私が新撰組と出会ったのは、学校の授業でした。
それは一ページにも満たなかったはずなのに、何故か心に残ったのです。
その後ドラマや小説の影響で新撰組にどハマりしました。
この作品は斎藤一という一人の人物に焦点を当てた秀逸かつ、丁寧な作品です。
史実を忠実になぞりながら、物語の中で様々な演出を施していて、それをとても読みやすい文体でまとめていらっしゃいます。
このまま一編の映画にしてもいいような完成度の高さと、迫力が感じられます。
斎藤一という人は無口で謎が多く、スパイや裏で暗殺稼業を行っていた人物だと伝わっています。
その彼の胸の奥の葛藤や苦悩を表現したストーリー展開は、読んでいてハラハラドキドキさせられ、そして涙を流しながら読了しました。
口に出さなかったからといって何も感じない訳はないんですよね。
それを改めて感じさせられました。
他とは一味違う時代小説、是非読んでみて下さい。
『海鳴りの島』にも評価をつけさせてもらったが、そのイノセントな香ぐわいにすっかり欺かれていたらしい。「無邪気に語る…」というようなコメントをしてしまったが、この作品ではその印象をあっさり裏切られた。一人称ではあるがベッタリとした独りよがりの放言じみた語りはいっさいなく、良い意味でのスタイリッシュさが確立されている。抽象的な意味の〝筆致〟ではなく、筆遣いがまさに眼に見えるのだ。〝止め〟〝はらい〟〝はね〟と喩えてもいい緩急をつけた語りのリズム感が、ほとんど破綻することなく貫かれている。言葉の選び方、掛け合いの間合いなど、見事と言ってよい。それだけで十分評価に値するのになんという★の寂しさだろう。(カクヨムの読者諸君、どこを見ている!)
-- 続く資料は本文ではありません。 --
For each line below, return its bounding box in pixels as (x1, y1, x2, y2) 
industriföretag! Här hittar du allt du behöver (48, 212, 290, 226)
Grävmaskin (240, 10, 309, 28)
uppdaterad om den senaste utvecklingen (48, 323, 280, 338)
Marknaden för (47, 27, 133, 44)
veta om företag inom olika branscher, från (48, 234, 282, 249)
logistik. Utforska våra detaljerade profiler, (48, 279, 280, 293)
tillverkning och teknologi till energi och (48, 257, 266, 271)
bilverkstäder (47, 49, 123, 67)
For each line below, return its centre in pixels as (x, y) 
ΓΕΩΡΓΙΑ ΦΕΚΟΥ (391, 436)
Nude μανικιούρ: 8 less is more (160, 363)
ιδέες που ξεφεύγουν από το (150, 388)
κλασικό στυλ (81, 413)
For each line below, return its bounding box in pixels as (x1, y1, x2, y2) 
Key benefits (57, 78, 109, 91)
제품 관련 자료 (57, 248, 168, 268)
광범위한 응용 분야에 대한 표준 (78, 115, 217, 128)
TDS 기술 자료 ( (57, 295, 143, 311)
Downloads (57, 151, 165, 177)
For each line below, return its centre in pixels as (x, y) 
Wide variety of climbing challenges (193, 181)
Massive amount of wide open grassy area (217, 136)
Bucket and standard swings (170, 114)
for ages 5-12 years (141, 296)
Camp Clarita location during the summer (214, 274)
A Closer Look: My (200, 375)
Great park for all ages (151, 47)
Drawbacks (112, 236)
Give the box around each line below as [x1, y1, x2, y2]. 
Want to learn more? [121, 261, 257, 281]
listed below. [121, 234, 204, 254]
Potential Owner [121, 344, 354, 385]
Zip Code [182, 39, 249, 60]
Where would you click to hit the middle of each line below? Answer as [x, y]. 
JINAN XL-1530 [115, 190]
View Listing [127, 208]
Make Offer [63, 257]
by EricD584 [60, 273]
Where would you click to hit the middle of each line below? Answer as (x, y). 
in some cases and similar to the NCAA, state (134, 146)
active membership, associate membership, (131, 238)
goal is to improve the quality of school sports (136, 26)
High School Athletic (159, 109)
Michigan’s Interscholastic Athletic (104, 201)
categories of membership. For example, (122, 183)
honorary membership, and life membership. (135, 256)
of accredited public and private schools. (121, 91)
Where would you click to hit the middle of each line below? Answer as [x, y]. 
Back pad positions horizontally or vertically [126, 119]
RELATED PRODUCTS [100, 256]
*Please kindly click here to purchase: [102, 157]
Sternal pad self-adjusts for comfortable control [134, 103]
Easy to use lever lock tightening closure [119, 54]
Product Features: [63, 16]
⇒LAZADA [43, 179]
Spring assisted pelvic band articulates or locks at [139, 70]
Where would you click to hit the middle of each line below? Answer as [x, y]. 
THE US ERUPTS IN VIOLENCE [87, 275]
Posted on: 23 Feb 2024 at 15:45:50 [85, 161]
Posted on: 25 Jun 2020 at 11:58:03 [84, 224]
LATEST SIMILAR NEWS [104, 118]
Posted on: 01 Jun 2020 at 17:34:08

ストイックで寡黙な語り手の流麗な叙述という一見矛盾したたたずまいで語られる内容も、黒雲のように全編をおおう勝海舟という存在と卑小さゆえに歯ぎしりまでが聞こえてきそうな主人公の独白の対比がまた素晴らしい。これは完成された一編であり、さらにサラリと一筆書きのように短時間で仕上げてしまったらしい作者の力量には、端倪すべからざるものを感じさせられた。
同じ主人公の別の一作があるというのでそれを読ませていただいてからと思っていたが、やはり独立した作品として評価されるべきだし、それだけの価値は十分にそなえている。他の作品ではまた文体をさまざまに工夫されているらしく、むしろそれらに手を伸ばすのが恐ろしくなるほどである。
おそらくそれらのどこかにあるにちがいない、もっと鮮やかな〝氷月あやらしさ〟にめぐり逢うのが楽しみになってきた。
池田屋事件。高台寺党の離脱。武田観柳斎暗殺。
そして、油小路事件。
耳であり目である役割を課せられた斎藤一は、その渦中で、何を考えていたのか。
2004年の大河ドラマ「新選組!」を見ていました。
(その範囲外の知識はない、ともいう)
ので、どうしても当時のキャストで脳内再生されてしまいます。
しかしドラマでは感じなかった、斎藤と沖田・藤堂との「同世代感」を本作では強く感じ、それだけに、本作結末後の斎藤を想像すると心が痛む……。
観察力があり、行動に私情を挟まないからこそ、間諜として有能なのですが。
私情を挟まないからといって、私情が存在しないわけではなく。
むしろ、私情のままに行動できたほうが、どれだけ気分的には楽だったことか。
よく名前が変わる斎藤の裏に、本当に、こんな思いがあったのかもしれません。
……でも、食えないおっさん・勝海舟が一番好きだったりします。
あと、伊東さんと山南さんが仲良し、というのが何かちょっと嬉しい。
寡黙。左利き。無敵の剣。多重間者。
巷に溢れる「斎藤一」のイメージをあますところなく盛り込んで、それでいてハッとさせれる「斎藤一」像を見せつけてくれる。
他にも「伊東甲子太郎」「松平容保」等々、新撰組に関わる面々を、美しい文章で描かれた物語です。
個人的には、多重間者としての「斎藤一」像を新しく見た気分。ものすごい大物が親分として出てきてくれました。
その彼が「色気が駄々漏れ」と言った以降、涙が止まらなくなっちゃった。
人を斬ること、欺くこと、己の道を貫くこと、あらゆる面において悩みが底抜けしてしまった斎藤一の苦しみが、胸を押してくるから。
最後、ズルいなぁ。あんな言われたら、立ち直れない。
史実を知る私たちは「斎藤一」の行く末を知っているけれど、この物語の斎藤一にも救いが訪れてほしいと祈ります。